# Task goal
An exact copy of the lines from the start of the material below through the line containing "soprattutto in virtù" is the required answer, and it includes no pictures.

# Provided records
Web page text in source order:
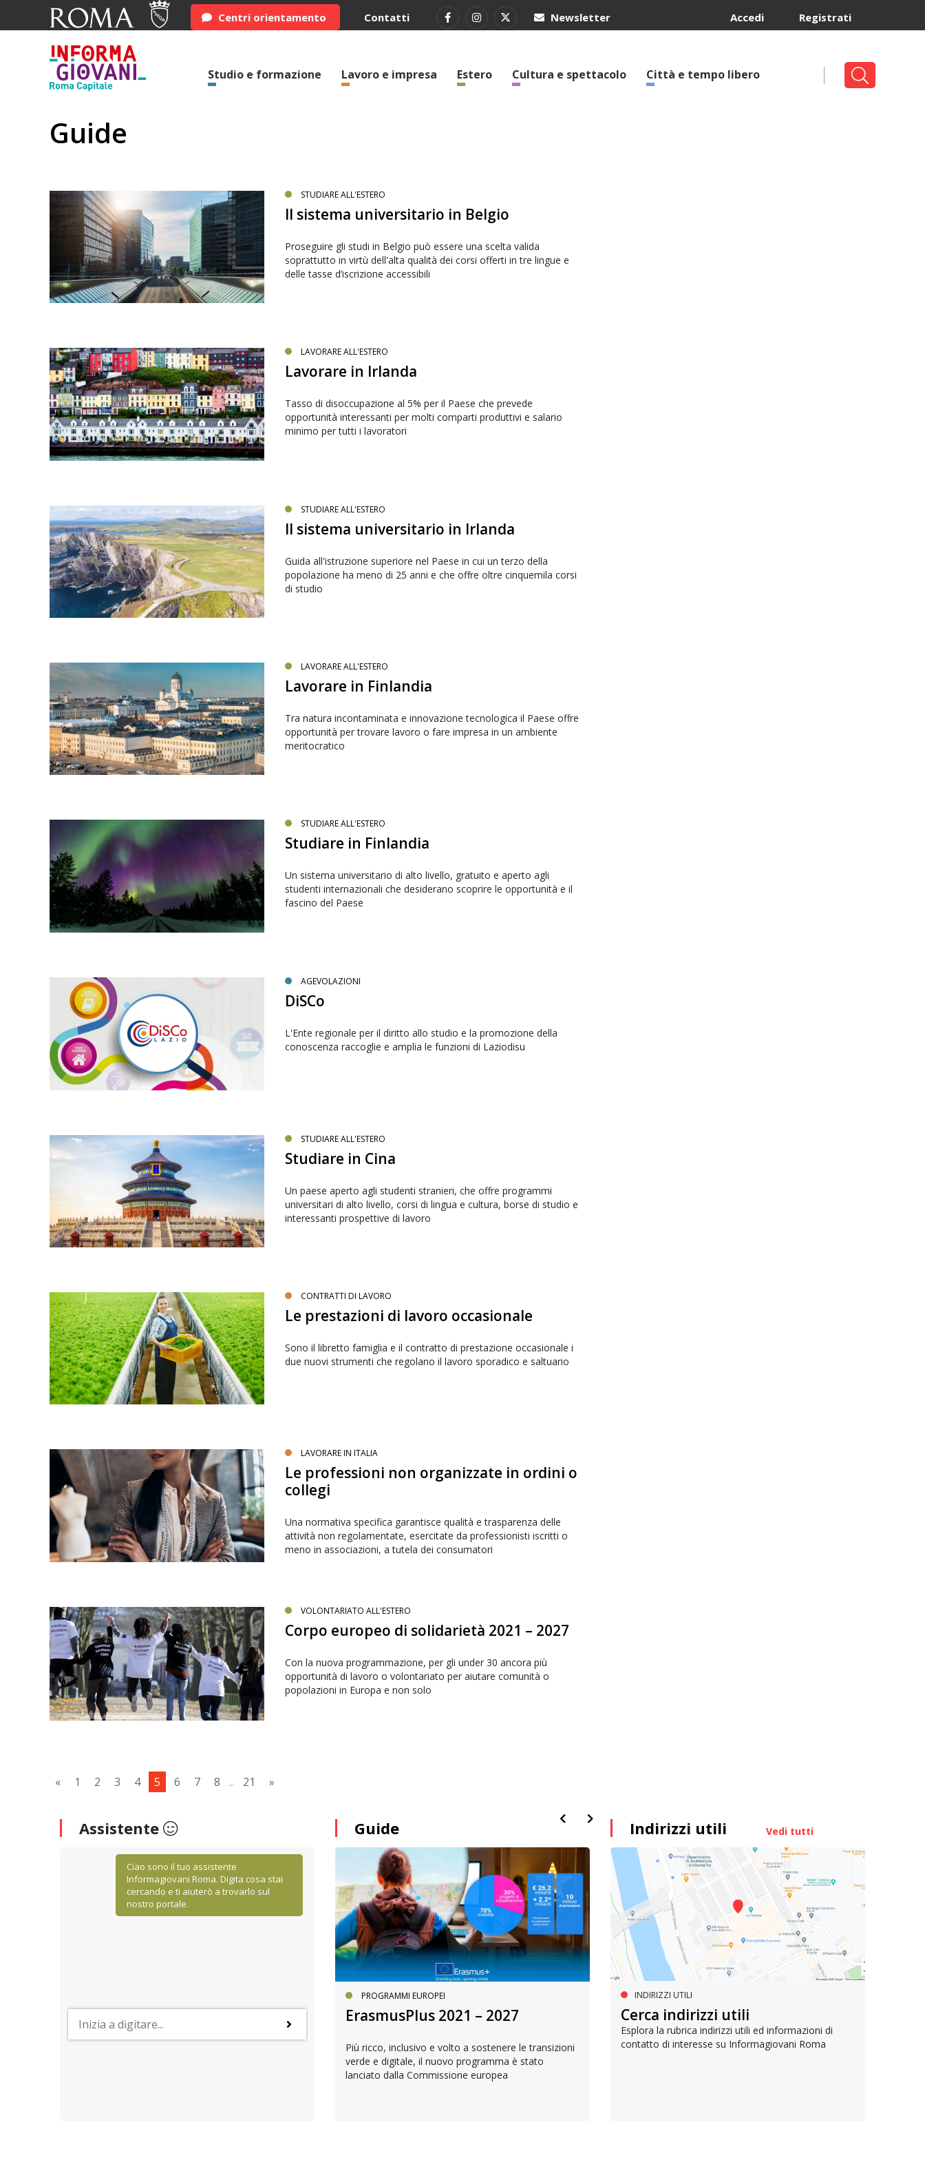
Centri orientamento Contatti Newsletter Registrati
Accedi
Studio e formazione Lavoro e impresa Estero Cultura e spettacolo Città e tempo libero
Guide
STUDIARE ALL'ESTERO
Il sistema universitario in Belgio
Proseguire gli studi in Belgio può essere una scelta valida
soprattutto in virtù dell'alta qualità dei corsi offerti in tre lingue e
delle tasse d’iscrizione accessibili
LAVORARE ALL'ESTERO
Lavorare in Irlanda
Tasso di disoccupazione al 5% per il Paese che prevede
opportunità interessanti per molti comparti produttivi e salario
minimo per tutti i lavoratori
STUDIARE ALL'ESTERO
Il sistema universitario in Irlanda
Guida all'istruzione superiore nel Paese in cui un terzo della
popolazione ha meno di 25 anni e che offre oltre cinquemila corsi
di studio
LAVORARE ALL'ESTERO
Lavorare in Finlandia
Tra natura incontaminata e innovazione tecnologica il Paese offre
opportunità per trovare lavoro o fare impresa in un ambiente
meritocratico
STUDIARE ALL'ESTERO
Studiare in Finlandia
Un sistema universitario di alto livello, gratuito e aperto agli
studenti internazionali che desiderano scoprire le opportunità e il
fascino del Paese
AGEVOLAZIONI
DiSCo
L'Ente regionale per il diritto allo studio e la promozione della
conoscenza raccoglie e amplia le funzioni di Laziodisu
STUDIARE ALL'ESTERO
Studiare in Cina
Un paese aperto agli studenti stranieri, che offre programmi
universitari di alto livello, corsi di lingua e cultura, borse di studio e
interessanti prospettive di lavoro
CONTRATTI DI LAVORO
Le prestazioni di lavoro occasionale
Sono il libretto famiglia e il contratto di prestazione occasionale i
due nuovi strumenti che regolano il lavoro sporadico e saltuario
LAVORARE IN ITALIA
Le professioni non organizzate in ordini o
collegi
Una normativa specifica garantisce qualità e trasparenza delle
attività non regolamentate, esercitate da professionisti iscritti o
meno in associazioni, a tutela dei consumatori
VOLONTARIATO ALL'ESTERO
Corpo europeo di solidarietà 2021 – 2027
Con la nuova programmazione, per gli under 30 ancora più
opportunità di lavoro o volontariato per aiutare comunità o
popolazioni in Europa e non solo
« 1 2 3 4 5 6 7 8 ... 21 »
Assistente
Ciao sono il tuo assistente
Informagiovani Roma. Digita cosa stai
cercando e ti aiuterò a trovarlo sul
nostro portale.
Guide
Il sistema universitario in Belgio
PROGRAMMI EUROPEI
ErasmusPlus 2021 – 2027
Più ricco, inclusivo e volto a sostenere le transizioni
verde e digitale, il nuovo programma è stato
lanciato dalla Commissione europea
PROGETTI EUROPEI
IMPEU – Improving inclusion in
EU
Indirizzi utili Vedi tutti
INDIRIZZI UTILI
Cerca indirizzi utili
Esplora la rubrica indirizzi utili ed informazioni di
contatto di interesse su Informagiovani Roma

# Finished exercise
Web page text in source order:
Centri orientamento Contatti Newsletter Registrati
Accedi
Studio e formazione Lavoro e impresa Estero Cultura e spettacolo Città e tempo libero
Guide
STUDIARE ALL'ESTERO
Il sistema universitario in Belgio
Proseguire gli studi in Belgio può essere una scelta valida
soprattutto in virtù dell'alta qualità dei corsi offerti in tre lingue e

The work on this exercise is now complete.